WORK ITEM | Set the records down again exactly, apart from any pictures in them.

ENTRIES SHOWN |
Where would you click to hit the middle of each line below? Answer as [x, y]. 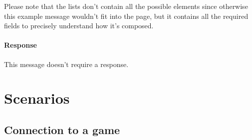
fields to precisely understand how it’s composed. [79, 26]
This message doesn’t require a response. [66, 64]
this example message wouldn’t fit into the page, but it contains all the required [126, 16]
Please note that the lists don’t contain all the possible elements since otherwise [126, 6]
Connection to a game [62, 129]
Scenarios [37, 98]

SOLVED PROBLEM |
Where would you click to hit the middle of each line below? Answer as [x, y]. 
fields to precisely understand how it’s composed. [79, 26]
This message doesn’t require a response. [66, 64]
this example message wouldn’t fit into the page, but it contains all the required [126, 16]
Please note that the lists don’t contain all the possible elements since otherwise [126, 6]
Connection to a game [62, 129]
Scenarios [37, 98]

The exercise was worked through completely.